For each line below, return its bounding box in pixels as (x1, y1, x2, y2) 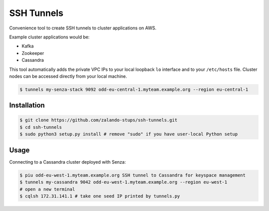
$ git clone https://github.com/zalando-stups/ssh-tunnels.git (19, 117, 178, 123)
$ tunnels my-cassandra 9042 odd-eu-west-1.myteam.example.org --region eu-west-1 (19, 180, 228, 185)
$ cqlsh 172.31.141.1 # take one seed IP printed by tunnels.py (19, 193, 180, 199)
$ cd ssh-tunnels (19, 124, 62, 130)
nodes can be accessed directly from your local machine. (9, 73, 127, 79)
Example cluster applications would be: (9, 34, 90, 40)
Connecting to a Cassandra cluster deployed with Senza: (9, 159, 126, 165)
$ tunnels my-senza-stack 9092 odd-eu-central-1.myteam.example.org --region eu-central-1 (19, 86, 249, 92)
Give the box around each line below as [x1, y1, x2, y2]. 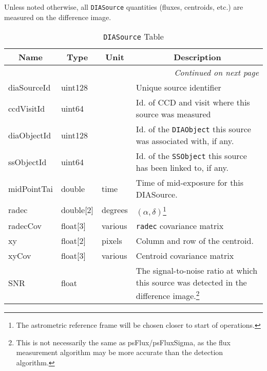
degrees [102, 204, 128, 216]
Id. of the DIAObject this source [136, 123, 251, 135]
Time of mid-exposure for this [136, 176, 244, 189]
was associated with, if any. [136, 135, 234, 147]
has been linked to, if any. [136, 162, 228, 174]
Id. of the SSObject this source [136, 150, 247, 162]
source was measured [136, 108, 211, 120]
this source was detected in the [136, 276, 247, 288]
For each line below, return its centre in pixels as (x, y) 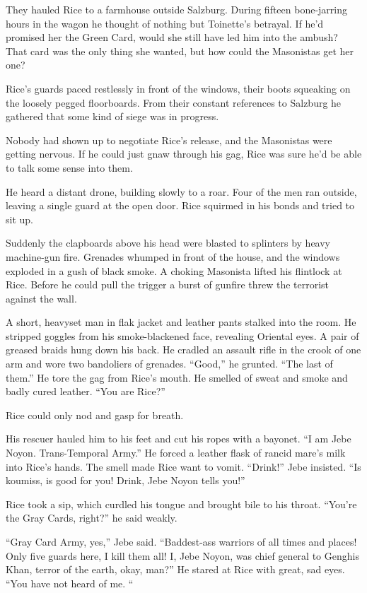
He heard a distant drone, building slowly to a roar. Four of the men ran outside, (181, 191)
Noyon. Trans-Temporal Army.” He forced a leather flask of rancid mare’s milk (176, 453)
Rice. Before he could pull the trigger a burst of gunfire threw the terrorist (168, 284)
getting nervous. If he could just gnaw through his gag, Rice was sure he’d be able (184, 154)
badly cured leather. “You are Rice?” (86, 391)
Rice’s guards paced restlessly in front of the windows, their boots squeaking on (178, 88)
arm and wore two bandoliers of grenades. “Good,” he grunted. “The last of (169, 364)
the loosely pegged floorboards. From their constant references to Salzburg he (174, 102)
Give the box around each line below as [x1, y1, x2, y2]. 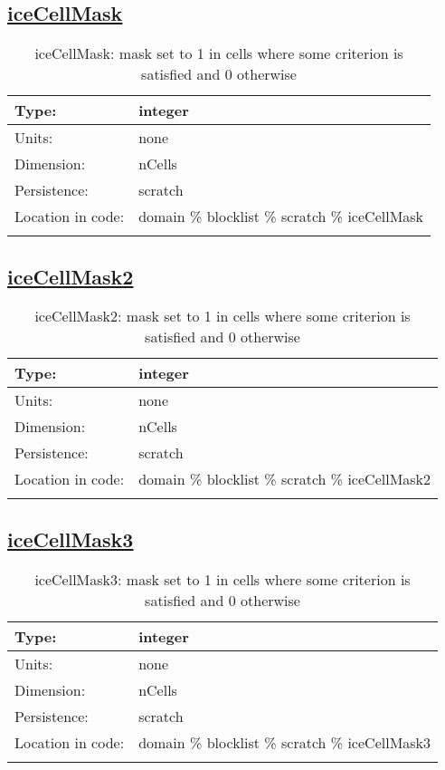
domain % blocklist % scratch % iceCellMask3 [138, 731, 431, 753]
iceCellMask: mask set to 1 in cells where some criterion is [34, 43, 403, 64]
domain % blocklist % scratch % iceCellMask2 [138, 468, 431, 490]
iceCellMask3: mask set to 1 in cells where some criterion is [34, 568, 411, 590]
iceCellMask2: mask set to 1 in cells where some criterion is [34, 305, 411, 327]
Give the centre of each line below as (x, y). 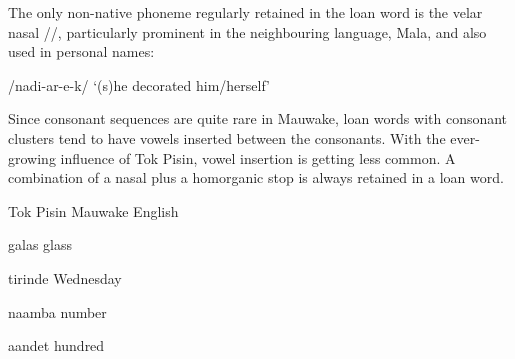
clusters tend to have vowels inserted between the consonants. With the (227, 137)
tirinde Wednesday (65, 277)
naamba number (57, 311)
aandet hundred (56, 345)
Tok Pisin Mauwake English (93, 210)
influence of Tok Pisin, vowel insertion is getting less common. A (258, 157)
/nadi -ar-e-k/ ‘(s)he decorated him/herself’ (139, 84)
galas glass (40, 244)
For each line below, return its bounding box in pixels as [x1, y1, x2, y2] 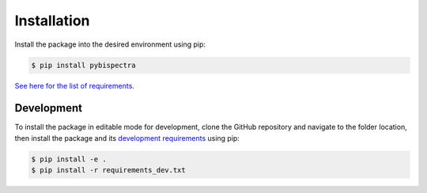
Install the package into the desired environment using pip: [14, 40, 206, 49]
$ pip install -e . [31, 154, 107, 164]
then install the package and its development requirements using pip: [14, 133, 240, 142]
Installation [14, 12, 90, 29]
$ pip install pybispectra [31, 60, 136, 70]
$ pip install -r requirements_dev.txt [31, 166, 186, 175]
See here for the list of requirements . [14, 81, 134, 90]
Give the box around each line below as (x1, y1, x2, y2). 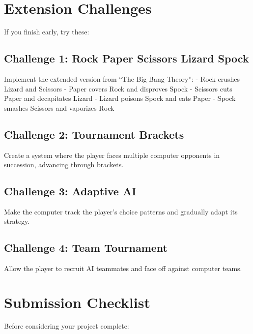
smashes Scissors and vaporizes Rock (4, 102, 114, 113)
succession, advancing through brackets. (4, 159, 124, 170)
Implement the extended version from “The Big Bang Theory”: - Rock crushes (4, 73, 240, 84)
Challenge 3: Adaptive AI (4, 183, 137, 199)
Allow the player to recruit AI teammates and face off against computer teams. (4, 263, 242, 273)
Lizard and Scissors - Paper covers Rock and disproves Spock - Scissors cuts (4, 83, 232, 93)
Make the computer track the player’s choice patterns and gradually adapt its (4, 206, 238, 216)
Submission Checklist (4, 292, 150, 312)
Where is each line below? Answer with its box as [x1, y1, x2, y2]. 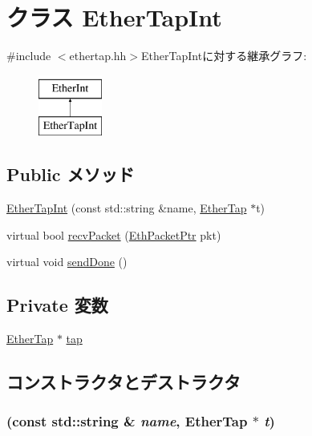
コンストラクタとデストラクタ [6, 369, 241, 394]
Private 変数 [6, 293, 108, 317]
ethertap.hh [69, 47, 127, 64]
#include [6, 47, 51, 64]
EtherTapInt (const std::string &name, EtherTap [6, 200, 247, 216]
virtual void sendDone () [6, 253, 128, 270]
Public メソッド [6, 162, 135, 187]
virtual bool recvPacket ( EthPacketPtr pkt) [6, 226, 221, 243]
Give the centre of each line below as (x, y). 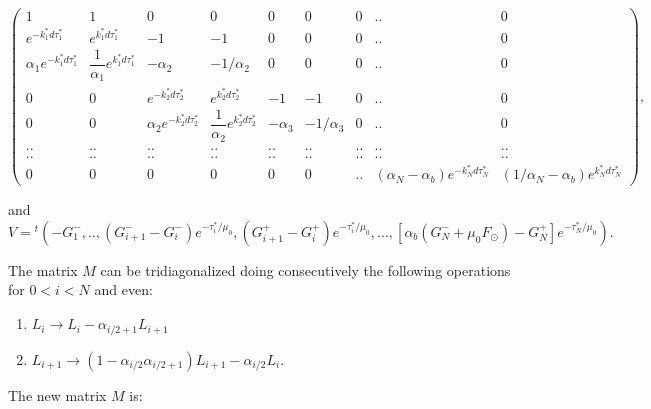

■ Task objective
Copy word for word the stretch of entries above from the line that has "Private 変数 [6, 293, 108, 317]" through the line that has "virtual bool recvPacket", both ends included, and nothing outside it.

■ Completed exercise
Private 変数 [6, 293, 108, 317]
ethertap.hh [69, 47, 127, 64]
#include [6, 47, 51, 64]
EtherTapInt (const std::string &name, EtherTap [6, 200, 247, 216]
virtual void sendDone () [6, 253, 128, 270]
Public メソッド [6, 162, 135, 187]
virtual bool recvPacket ( EthPacketPtr pkt) [6, 226, 221, 243]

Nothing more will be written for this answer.